§ **STORED DATA**
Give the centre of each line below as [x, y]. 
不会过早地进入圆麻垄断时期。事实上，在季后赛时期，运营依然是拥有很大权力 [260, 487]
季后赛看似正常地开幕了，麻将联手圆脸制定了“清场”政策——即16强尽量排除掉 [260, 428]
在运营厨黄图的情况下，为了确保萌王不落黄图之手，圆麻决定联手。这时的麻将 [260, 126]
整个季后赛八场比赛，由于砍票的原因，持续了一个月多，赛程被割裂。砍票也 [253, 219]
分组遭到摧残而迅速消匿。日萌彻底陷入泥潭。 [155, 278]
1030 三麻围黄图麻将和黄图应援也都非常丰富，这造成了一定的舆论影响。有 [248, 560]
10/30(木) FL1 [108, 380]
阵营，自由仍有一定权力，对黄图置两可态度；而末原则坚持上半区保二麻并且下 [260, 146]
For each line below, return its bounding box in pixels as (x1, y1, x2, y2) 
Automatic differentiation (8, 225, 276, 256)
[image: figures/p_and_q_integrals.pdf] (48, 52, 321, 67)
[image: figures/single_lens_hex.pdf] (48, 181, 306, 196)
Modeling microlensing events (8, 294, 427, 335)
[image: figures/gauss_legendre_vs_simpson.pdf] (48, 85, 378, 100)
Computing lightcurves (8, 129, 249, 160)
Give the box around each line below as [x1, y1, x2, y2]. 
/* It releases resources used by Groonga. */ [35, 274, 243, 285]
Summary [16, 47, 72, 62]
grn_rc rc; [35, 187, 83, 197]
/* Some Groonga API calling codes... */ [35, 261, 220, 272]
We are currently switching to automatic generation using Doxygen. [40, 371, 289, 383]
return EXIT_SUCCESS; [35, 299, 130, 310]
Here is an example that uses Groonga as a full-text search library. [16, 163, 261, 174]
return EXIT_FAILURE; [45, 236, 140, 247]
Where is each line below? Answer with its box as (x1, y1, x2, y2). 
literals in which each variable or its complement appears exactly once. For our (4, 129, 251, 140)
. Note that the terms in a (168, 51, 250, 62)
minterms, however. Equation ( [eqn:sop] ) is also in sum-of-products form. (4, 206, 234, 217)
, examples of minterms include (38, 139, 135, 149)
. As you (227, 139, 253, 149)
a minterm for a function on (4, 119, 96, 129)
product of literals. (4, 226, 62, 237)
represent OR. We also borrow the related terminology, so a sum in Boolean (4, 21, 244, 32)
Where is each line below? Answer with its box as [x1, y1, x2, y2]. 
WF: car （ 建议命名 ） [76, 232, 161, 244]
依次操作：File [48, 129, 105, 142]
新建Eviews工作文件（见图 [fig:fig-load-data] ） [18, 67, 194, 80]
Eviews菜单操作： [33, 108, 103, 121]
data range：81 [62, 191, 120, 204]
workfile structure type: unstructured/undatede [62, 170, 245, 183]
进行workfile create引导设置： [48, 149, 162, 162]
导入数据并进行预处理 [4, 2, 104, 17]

---

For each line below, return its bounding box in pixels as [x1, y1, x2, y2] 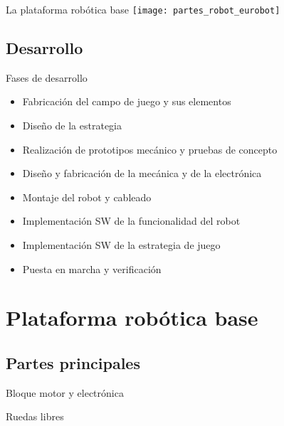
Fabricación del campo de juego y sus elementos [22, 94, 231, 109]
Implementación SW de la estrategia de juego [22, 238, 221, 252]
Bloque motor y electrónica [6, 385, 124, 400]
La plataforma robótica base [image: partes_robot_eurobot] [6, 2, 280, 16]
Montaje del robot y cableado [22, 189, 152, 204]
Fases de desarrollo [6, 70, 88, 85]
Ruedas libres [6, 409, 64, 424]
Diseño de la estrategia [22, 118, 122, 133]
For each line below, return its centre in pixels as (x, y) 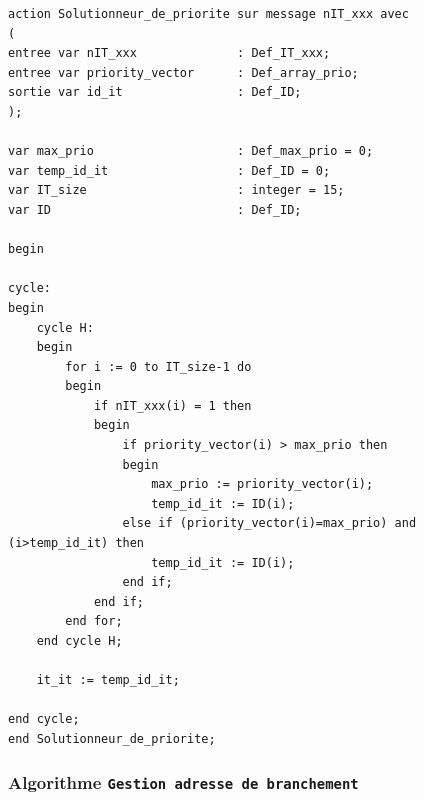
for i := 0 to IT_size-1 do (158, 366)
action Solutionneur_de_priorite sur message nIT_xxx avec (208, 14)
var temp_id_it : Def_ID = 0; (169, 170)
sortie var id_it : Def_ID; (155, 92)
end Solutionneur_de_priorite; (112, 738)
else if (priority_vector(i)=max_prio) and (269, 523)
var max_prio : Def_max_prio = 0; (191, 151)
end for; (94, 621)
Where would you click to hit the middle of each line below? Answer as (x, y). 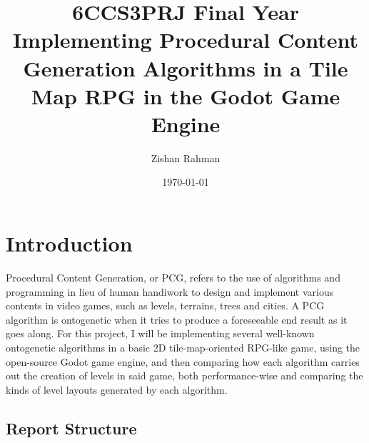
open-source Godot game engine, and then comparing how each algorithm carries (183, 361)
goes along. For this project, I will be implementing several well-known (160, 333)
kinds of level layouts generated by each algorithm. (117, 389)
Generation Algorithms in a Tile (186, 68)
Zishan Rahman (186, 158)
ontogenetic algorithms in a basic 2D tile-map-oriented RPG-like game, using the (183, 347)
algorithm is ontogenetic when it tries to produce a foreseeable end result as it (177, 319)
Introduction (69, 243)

...

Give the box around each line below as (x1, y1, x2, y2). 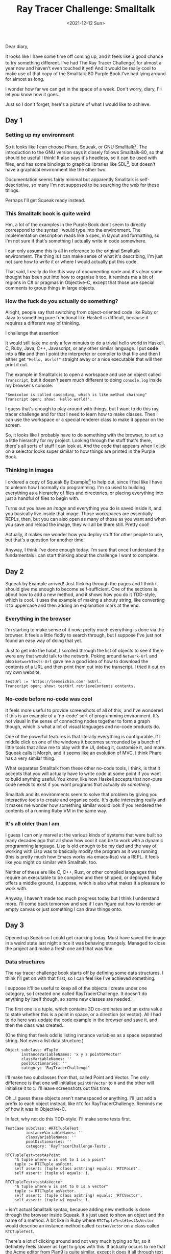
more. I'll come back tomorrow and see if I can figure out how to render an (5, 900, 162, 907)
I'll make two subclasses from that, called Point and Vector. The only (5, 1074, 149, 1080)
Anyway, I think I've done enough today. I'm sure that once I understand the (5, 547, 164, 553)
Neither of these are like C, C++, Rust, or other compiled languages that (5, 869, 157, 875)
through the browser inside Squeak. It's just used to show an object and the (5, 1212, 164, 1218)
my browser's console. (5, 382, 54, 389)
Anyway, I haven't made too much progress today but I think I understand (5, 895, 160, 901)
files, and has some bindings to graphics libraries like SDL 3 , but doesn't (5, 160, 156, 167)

§ **TASK**
All lines above from the one holding "Give the centre" to the one holding "grn_rc rc; [35, 187, 83, 197]", inclusive, are to be copied exactly; no other line is wanted.

§ **ANSWER TO THE EXERCISE**
Give the centre of each line below as [x, y]. 
不会过早地进入圆麻垄断时期。事实上，在季后赛时期，运营依然是拥有很大权力 [260, 487]
季后赛看似正常地开幕了，麻将联手圆脸制定了“清场”政策——即16强尽量排除掉 [260, 428]
在运营厨黄图的情况下，为了确保萌王不落黄图之手，圆麻决定联手。这时的麻将 [260, 126]
整个季后赛八场比赛，由于砍票的原因，持续了一个月多，赛程被割裂。砍票也 [253, 219]
分组遭到摧残而迅速消匿。日萌彻底陷入泥潭。 [155, 278]
1030 三麻围黄图麻将和黄图应援也都非常丰富，这造成了一定的舆论影响。有 [248, 560]
10/30(木) FL1 [108, 380]
阵营，自由仍有一定权力，对黄图置两可态度；而末原则坚持上半区保二麻并且下 [260, 146]
For each line below, return its bounding box in pixels as (x1, y1, x2, y2) 
Automatic differentiation (8, 225, 276, 256)
[image: figures/p_and_q_integrals.pdf] (48, 52, 321, 67)
[image: figures/single_lens_hex.pdf] (48, 181, 306, 196)
Modeling microlensing events (8, 294, 427, 335)
[image: figures/gauss_legendre_vs_simpson.pdf] (48, 85, 378, 100)
Computing lightcurves (8, 129, 249, 160)
Give the box around each line below as [x1, y1, x2, y2]. 
/* It releases resources used by Groonga. */ [35, 274, 243, 285]
Summary [16, 47, 72, 62]
grn_rc rc; [35, 187, 83, 197]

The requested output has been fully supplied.